Mark 4
William Kelly Major Works Commentary
And he began again to teach by the sea side: and there was gathered unto him a great multitude, so that he entered into a ship, and sat in the sea; and the whole multitude was by the sea on the land.
Mark Chapter 4

Mark 4:1-20.

Matthew 13:1-23; Luke 8:4-15.

The Lord Jesus had been announced as the Messiah by His forerunner, had manifested Himself fully as such, so that all were responsible, from the chief authorities down to the people at large. The last chapter showed what the result would be - the crowning testimony of the Spirit rejected as well as the Son of man in person, the unpardonable sin of that rebellious and apostate race, and the formation of new relationships, characterized by the doings of God's will, in lieu of the natural ties which were now solemnly and publicly disowned of the Lord.
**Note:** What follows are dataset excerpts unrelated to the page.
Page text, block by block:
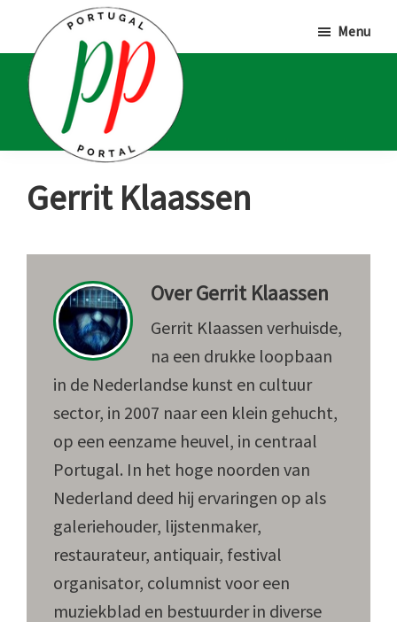
hoofd
inhoud
eerste
sidebar
voettekst
Portal
Portugalliefhebbers
fanaten
Menu
Gerrit Klaassen
OverGerrit Klaassen
Gerrit Klaassen verhuisde,
na een drukke loopbaan
in de Nederlandse kunst en cultuur
sector, in 2007 naar een klein gehucht,
op een eenzame heuvel, in centraal
Portugal. In het hoge noorden van
Nederland deed hij ervaringen op als
galeriehouder, lijstenmaker,
restaurateur, antiquair, festival
organisator, columnist voor een
muziekblad en bestuurder in diverse
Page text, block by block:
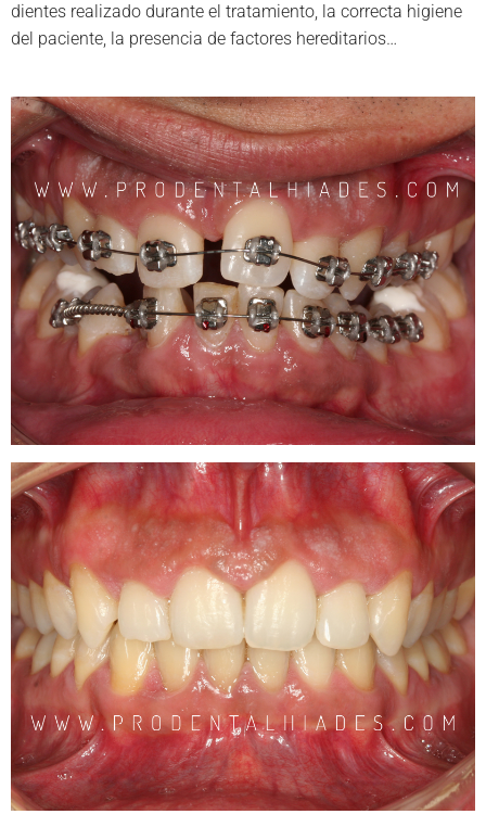
dientes realizado durante el tratamiento, la correcta higiene
del paciente, la presencia de factores hereditarios…
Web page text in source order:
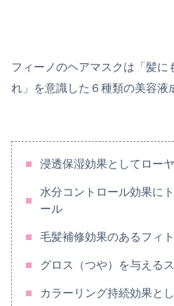
フィーノのヘアマスクは「髪に
れ」を意識した６種類の美容液
浸透保湿効果としてロー
水分コントロール効果に
ール
毛髪補修効果のあるフィ
グロス（つや）を与える
カラーリング持続効果と
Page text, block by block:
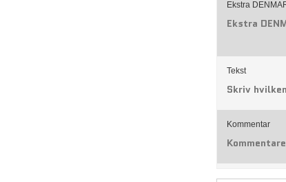
Ekstra
Ekstra
Tekst
Skriv
Kommentar
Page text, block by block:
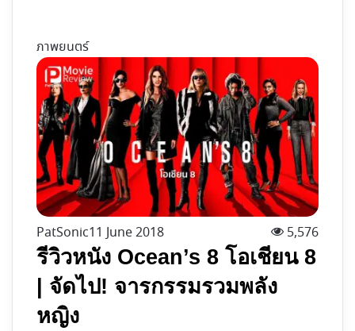
ภาพยนตร์
PatSonic11 June 2018 5,576
รีวิวหนัง Ocean’s 8 โอเชียน 8
| จัดไป! จารกรรมรวมพลัง
หญิง
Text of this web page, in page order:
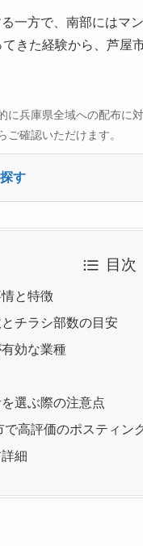
一方で、南部にはマ
きた経験から、芦屋
兵庫県全域への配布に
確認いただけます。
す
目次
と特徴
チラシ部数の目安
効な業種
選ぶ際の注意点
で高評価のポスティン
細
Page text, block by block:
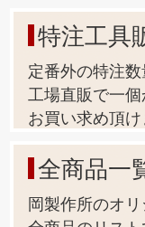
特注工具
定番外の特注
工場直販で一個
お買い求め頂け
全商品一
岡製作所のオ
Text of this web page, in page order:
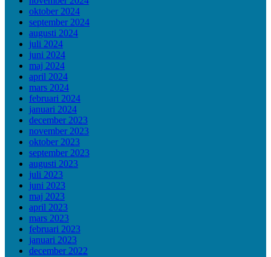
oktober 2024
september 2024
augusti 2024
juli 2024
juni 2024
maj 2024
april 2024
mars 2024
februari 2024
januari 2024
december 2023
november 2023
oktober 2023
september 2023
augusti 2023
juli 2023
juni 2023
maj 2023
april 2023
mars 2023
februari 2023
januari 2023
december 2022
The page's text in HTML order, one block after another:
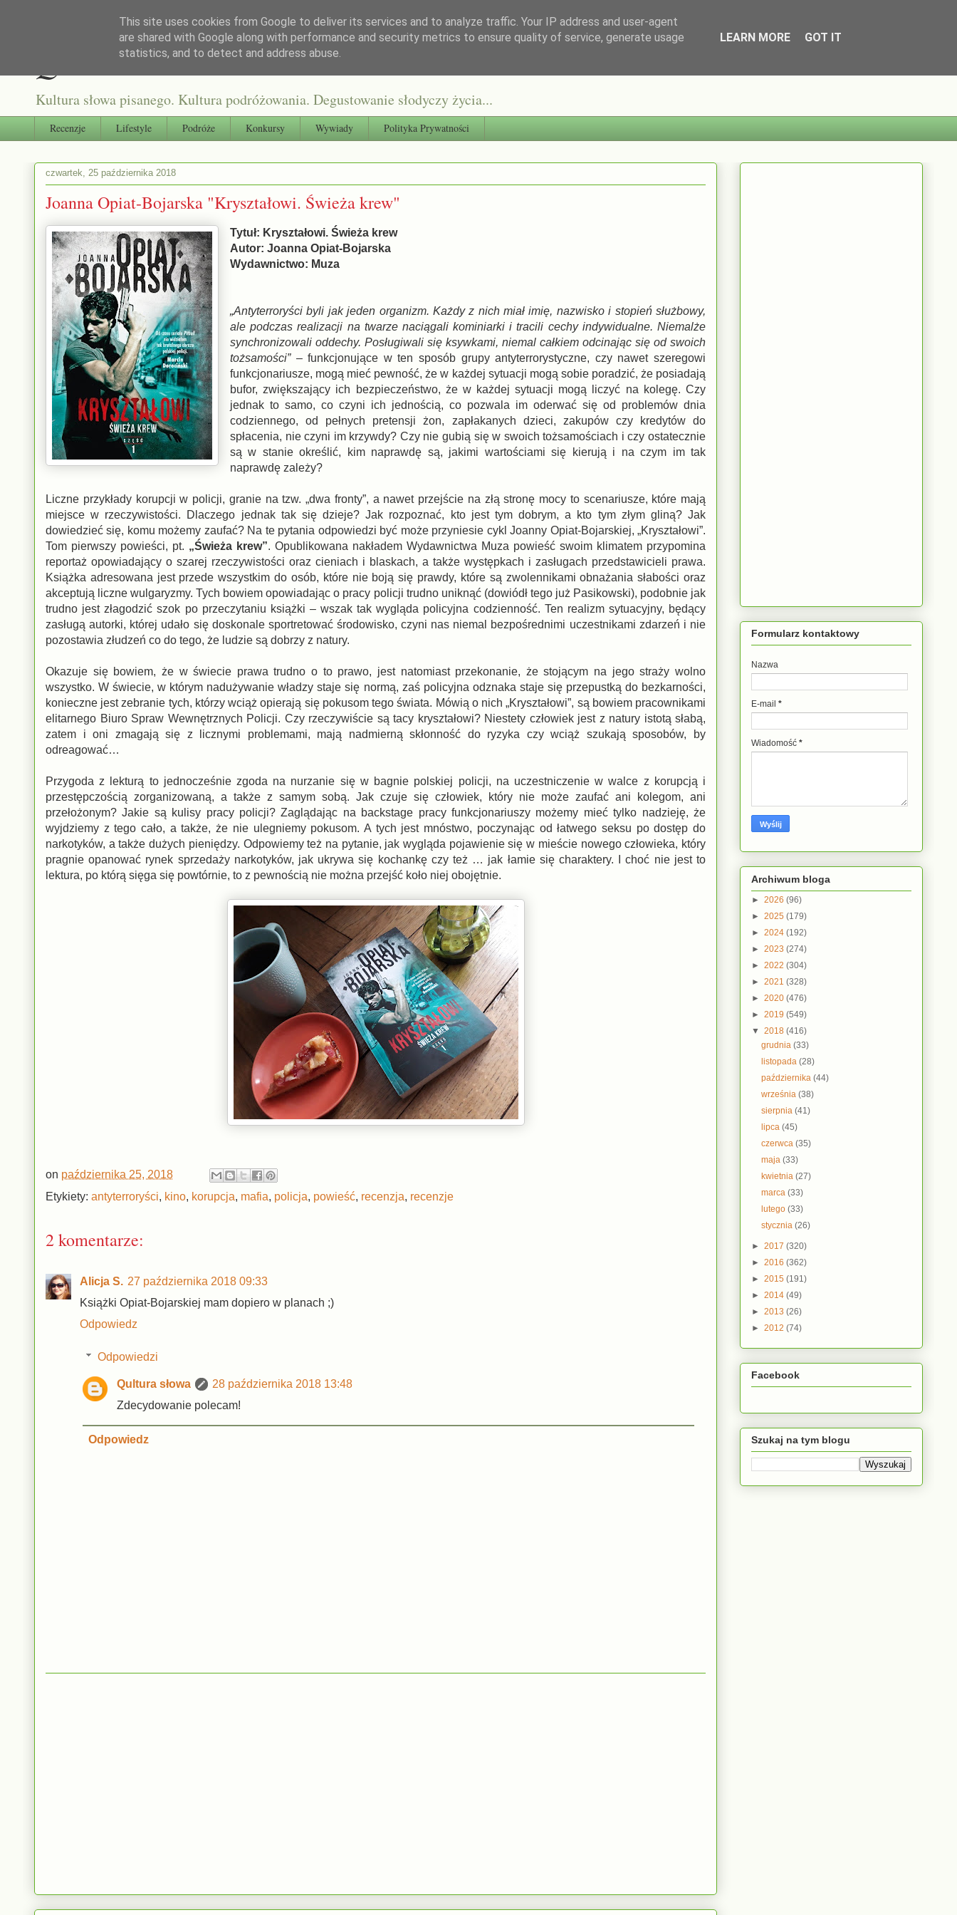
Qultura słowa
Kultura słowa pisanego. Kultura podróżowania. Degustowanie słodyczy życia...
Recenzje Lifestyle Podróże Konkursy Wywiady Polityka Prywatności
czwartek, 25 października 2018
Joanna Opiat-Bojarska "Kryształowi. Świeża krew"
Tytuł: Kryształowi. Świeża krew
Autor: Joanna Opiat-Bojarska
Wydawnictwo: Muza
„Antyterroryści byli jak jeden organizm. Każdy z nich miał imię, nazwisko i stopień służbowy,
ale podczas realizacji na twarze naciągali kominiarki i tracili cechy indywidualne. Niemalże
synchronizowali oddechy. Posługiwali się ksywkami, niemal całkiem odcinając się od swoich
tożsamości” – funkcjonujące w ten sposób grupy antyterrorystyczne, czy nawet szeregowi
funkcjonariusze, mogą mieć pewność, że w każdej sytuacji mogą sobie poradzić, że posiadają
bufor, zwiększający ich bezpieczeństwo, że w każdej sytuacji mogą liczyć na kolegę. Czy
jednak to samo, co czyni ich jednością, co pozwala im oderwać się od problemów dnia
codziennego, od pełnych pretensji żon, zapłakanych dzieci, zakupów czy kredytów do
spłacenia, nie czyni im krzywdy? Czy nie gubią się w swoich tożsamościach i czy ostatecznie
są w stanie określić, kim naprawdę są, jakimi wartościami się kierują i na czym im tak
naprawdę zależy?
Liczne przykłady korupcji w policji, granie na tzw. „dwa fronty”, a nawet przejście na złą stronę mocy to scenariusze, które mają
miejsce w rzeczywistości. Dlaczego jednak tak się dzieje? Jak rozpoznać, kto jest tym dobrym, a kto tym złym gliną? Jak
dowiedzieć się, komu możemy zaufać? Na te pytania odpowiedzi być może przyniesie cykl Joanny Opiat-Bojarskiej, „Kryształowi”.
Tom pierwszy powieści, pt. „Świeża krew”. Opublikowana nakładem Wydawnictwa Muza powieść swoim klimatem przypomina
reportaż opowiadający o szarej rzeczywistości oraz cieniach i blaskach, a także występkach i zasługach przedstawicieli prawa.
Książka adresowana jest przede wszystkim do osób, które nie boją się prawdy, które są zwolennikami obnażania słabości oraz
akceptują liczne wulgaryzmy. Tych bowiem opowiadając o pracy policji trudno uniknąć (dowiódł tego już Pasikowski), podobnie jak
trudno jest złagodzić szok po przeczytaniu książki – wszak tak wygląda policyjna codzienność. Ten realizm sytuacyjny, będący
zasługą autorki, której udało się doskonale sportretować środowisko, czyni nas niemal bezpośrednimi uczestnikami zdarzeń i nie
pozostawia złudzeń co do tego, że ludzie są dobrzy z natury.
Okazuje się bowiem, że w świecie prawa trudno o to prawo, jest natomiast przekonanie, że stojącym na jego straży wolno
wszystko. W świecie, w którym nadużywanie władzy staje się normą, zaś policyjna odznaka staje się przepustką do bezkarności,
konieczne jest zebranie tych, którzy wciąż opierają się pokusom tego świata. Mówią o nich „Kryształowi”, są bowiem pracownikami
elitarnego Biuro Spraw Wewnętrznych Policji. Czy rzeczywiście są tacy kryształowi? Niestety człowiek jest z natury istotą słabą,
zatem i oni zmagają się z licznymi problemami, mają nadmierną skłonność do ryzyka czy wciąż szukają sposobów, by
odreagować…
Przygoda z lekturą to jednocześnie zgoda na nurzanie się w bagnie polskiej policji, na uczestniczenie w walce z korupcją i
przestępczością zorganizowaną, a także z samym sobą. Jak czuje się człowiek, który nie może zaufać ani kolegom, ani
przełożonym? Jakie są kulisy pracy policji? Zaglądając na backstage pracy funkcjonariuszy możemy mieć tylko nadzieję, że
wyjdziemy z tego cało, a także, że nie ulegniemy pokusom. A tych jest mnóstwo, poczynając od łatwego seksu po dostęp do
narkotyków, a także dużych pieniędzy. Odpowiemy też na pytanie, jak wygląda pojawienie się w mieście nowego człowieka, który
pragnie opanować rynek sprzedaży narkotyków, jak ukrywa się kochankę czy też … jak łamie się charaktery. I choć nie jest to
lektura, po którą sięga się powtórnie, to z pewnością nie można przejść koło niej obojętnie.
on października 25, 2018
Etykiety: antyterroryści, kino, korupcja, mafia, policja, powieść, recenzja, recenzje
2 komentarze:
Alicja S. 27 października 2018 09:33
Książki Opiat-Bojarskiej mam dopiero w planach ;)
Odpowiedz
Odpowiedzi
Qultura słowa
28 października 2018 13:48
Zdecydowanie polecam!
Odpowiedz
Formularz kontaktowy
Nazwa
E-mail *
Wiadomość *
Archiwum bloga
► 2026 (96)
► 2025 (179)
► 2024 (192)
► 2023 (274)
► 2022 (304)
► 2021 (328)
► 2020 (476)
► 2019 (549)
▼ 2018 (416)
grudnia(33)
listopada(28)
października(44)
września(38)
sierpnia(41)
lipca(45)
czerwca(35)
maja(33)
kwietnia(27)
marca(33)
lutego(33)
stycznia(26)
► 2017 (320)
► 2016 (362)
► 2015 (191)
► 2014 (49)
► 2013 (26)
► 2012 (74)
Facebook
Szukaj na tym blogu
This site uses cookies from Google to deliver its services and to analyze traffic. Your IP address and user-agent
are shared with Google along with performance and security metrics to ensure quality of service, generate usage
statistics, and to detect and address abuse.
LEARN MORE GOT IT
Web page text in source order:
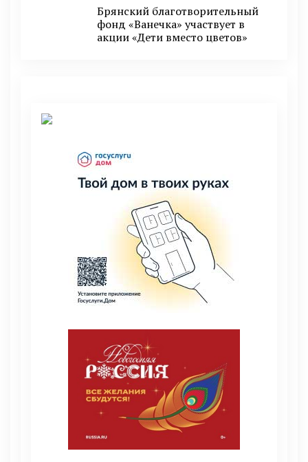
Брянский благотворительный
фонд «Ванечка» участвует в
акции «Дети вместо цветов»
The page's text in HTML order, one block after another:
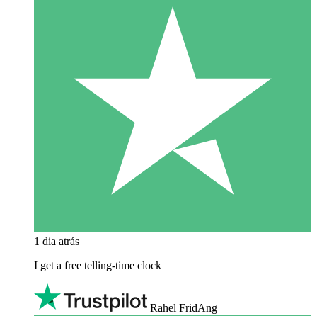
1 dia atrás
I get a free telling-time clock
Rahel FridAng
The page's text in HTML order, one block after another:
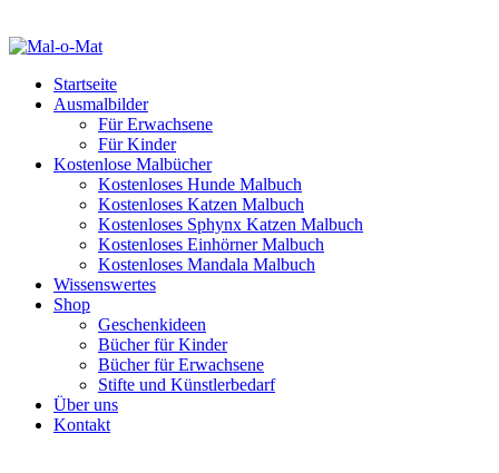
Startseite
Ausmalbilder
Für Erwachsene
Für Kinder
Kostenlose Malbücher
Kostenloses Hunde Malbuch
Kostenloses Katzen Malbuch
Kostenloses Sphynx Katzen Malbuch
Kostenloses Einhörner Malbuch
Kostenloses Mandala Malbuch
Wissenswertes
Shop
Geschenkideen
Bücher für Kinder
Bücher für Erwachsene
Stifte und Künstlerbedarf
Über uns
Kontakt
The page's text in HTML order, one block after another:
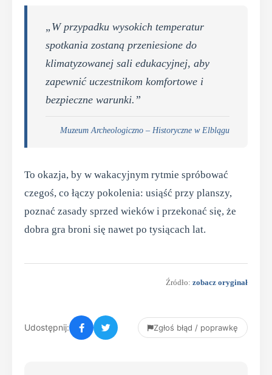
„W przypadku wysokich temperatur
spotkania zostaną przeniesione do
klimatyzowanej sali edukacyjnej, aby
zapewnić uczestnikom komfortowe i
bezpieczne warunki.”
Muzeum Archeologiczno – Historyczne w Elblągu
To okazja, by w wakacyjnym rytmie spróbować
czegoś, co łączy pokolenia: usiąść przy planszy,
poznać zasady sprzed wieków i przekonać się, że
dobra gra broni się nawet po tysiącach lat.
Źródło: zobacz oryginał
Udostępnij: Zgłoś błąd / poprawkę
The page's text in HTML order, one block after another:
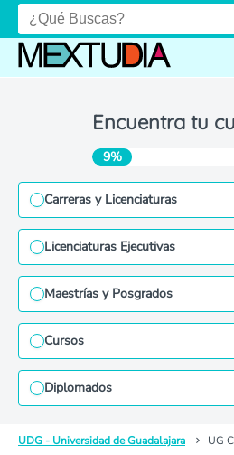
Encuentra tu
9%
Carreras y Licenciaturas
Licenciaturas Ejecutivas
Maestrías y Posgrados
Cursos
Diplomados
UDG - Universidad de Guadalajara UG
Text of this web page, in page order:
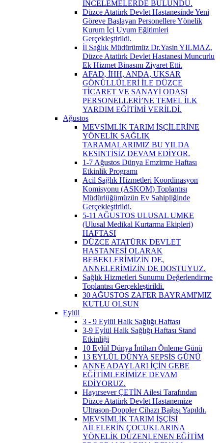
İNCELEMELERDE BULUNDU.
Düzce Atatürk Devlet Hastanesinde Yeni
Göreve Başlayan Personellere Yönelik
Kurum İçi Uyum Eğitimleri
Gerçekleştirildi.
İl Sağlık Müdürümüz Dr.Yasin YILMAZ,
Düzce Atatürk Devlet Hastanesi Muncurlu
Ek Hizmet Binasını Ziyaret Etti.
AFAD, İHH, ANDA, UKSAR
GÖNÜLLÜLERİ İLE DÜZCE
TİCARET VE SANAYİ ODASI
PERSONELLERİ’NE TEMEL İLK
YARDIM EĞİTİMİ VERİLDİ.
Ağustos
MEVSİMLİK TARIM İŞÇİLERİNE
YÖNELİK SAĞLIK
TARAMALARIMIZ BU YILDA
KESİNTİSİZ DEVAM EDİYOR.
1-7 Ağustos Dünya Emzirme Haftası
Etkinlik Programı
Acil Sağlık Hizmetleri Koordinasyon
Komisyonu (ASKOM) Toplantısı
Müdürlüğümüzün Ev Sahipliğinde
Gerçekleştirildi.
5-11 AĞUSTOS ULUSAL UMKE
(Ulusal Medikal Kurtarma Ekipleri)
HAFTASI
DÜZCE ATATÜRK DEVLET
HASTANESİ OLARAK
BEBEKLERİMİZİN DE,
ANNELERİMİZİN DE DOSTUYUZ.
Sağlık Hizmetleri Sunumu Değerlendirme
Toplantısı Gerçekleştirildi.
30 AĞUSTOS ZAFER BAYRAMI'MIZ
KUTLU OLSUN
Eylül
3 - 9 Eylül Halk Sağlığı Haftası
3-9 Eylül Halk Sağlığı Haftası Stand
Etkinliği
10 Eylül Dünya İntiharı Önleme Günü
13 EYLÜL DÜNYA SEPSİS GÜNÜ
ANNE ADAYLARI İÇİN GEBE
EĞİTİMLERİMİZE DEVAM
EDİYORUZ.
Hayırsever ÇETİN Ailesi Tarafından
Düzce Atatürk Devlet Hastanemize
Ultrason-Doppler Cihazı Bağışı Yapıldı.
MEVSİMLİK TARIM İŞÇİSİ
AİLELERİN ÇOCUKLARINA
YÖNELİK DÜZENLENEN EĞİTİM
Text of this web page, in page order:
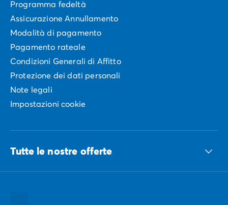
Programma fedeltà
Assicurazione Annullamento
Modalità di pagamento
Pagamento rateale
Condizioni Generali di Affitto
Protezione dei dati personali
Note legali
Impostazioni cookie
Tutte le nostre offerte
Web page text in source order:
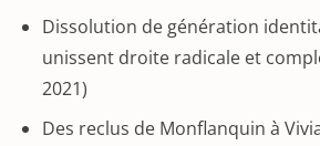
Dissolution de génération
unissent droite radicale et
2021)
Des reclus de Monflanquin à
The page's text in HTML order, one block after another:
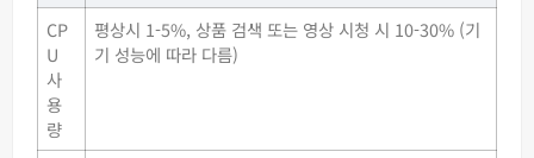
CP
U
사
용
량
평상시 1-5%, 상품 검색 또는 영상 시청 시 10-30% (기
기 성능에 따라 다름)
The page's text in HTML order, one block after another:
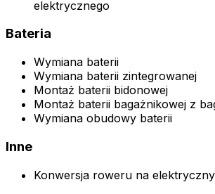
elektrycznego
Bateria
Wymiana baterii
Wymiana baterii zintegrowanej
Montaż baterii bidonowej
Montaż baterii bagażnikowej z
Wymiana obudowy baterii
Inne
Konwersja roweru na elektryczny
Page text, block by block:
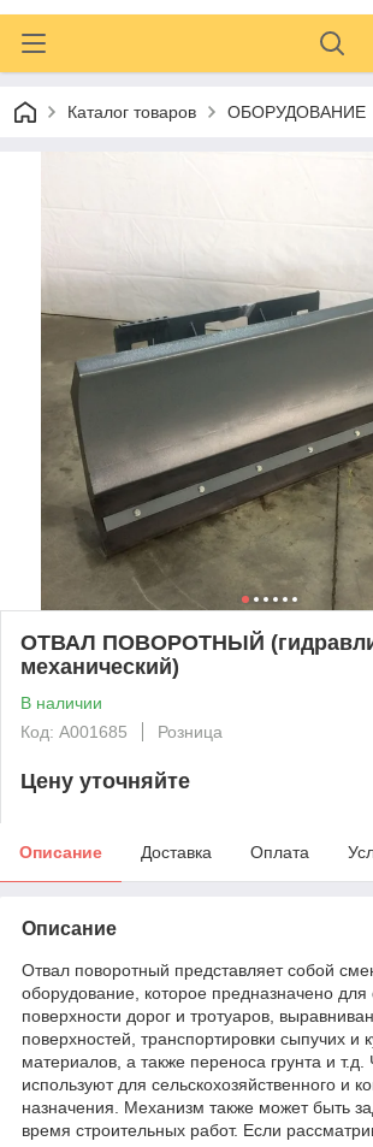
Каталог товаров ОБОРУДОВАНИЕ
ОТВАЛ ПОВОРОТНЫЙ
механический)
В наличии
Код: А001685
Розница
Цену уточняйте
Описание Доставка Оплата
Описание
Отвал поворотный представляет собой
оборудование, которое предназначено для
поверхности дорог и тротуаров,
поверхностей, транспортировки сыпучих и
материалов, а также переноса грунта и
используют для сельскохозяйственного и
назначения. Механизм также может быть
время строительных работ. Если

This opens the way for a parabolic description of the Saviour's ministry, its course and results, His attitude meanwhile and at the close, as well as the circumstances of His disciples while engaged under Him. Mark does not present a full view of the dispensation of the kingdom of heaven, which has its appropriate place in Matthew. Nevertheless, both he and Luke give us in a very complete manner, each suited to the special aim of the respective Gospels, the Parable of the Sower.

"And He taught them many things by parables, and said to them in His doctrine, Hearken: Behold, the sower went forth to sow, and it came to pass as he sowed, some fell by the wayside,44 and the birds* came and devoured it up. And some fell on rocky ground, where it had not much earth; and immediately it sprang up, because it had no depth of earth; but when the sun arose it was scorched; and because it had no root it withered away. And some fell among the thorns, and the thorns grew up and choked it, and it yielded no fruit. And other fell into the good ground, and yielded fruit that sprang up and increased; and brought forth, some thirty, and some sixty, and some a hundred. And He said, He that hath ears to hear, let him hear."

*"The birds" (simply): so ABCL, 1, 33, 69, Amiat. Syrr. Memph. "Of the sky" is added by DCM and some cursives.

This was His work now, scattering abroad the seed of the Word. There was nothing in man acceptable to God. It was a question of something new and Divine, the fruit of the operation of grace. A new life there must be if fruit unto God be looked for. There was nothing like it before: not even John's preaching went out thus far and wide, and still less the law and the prophets.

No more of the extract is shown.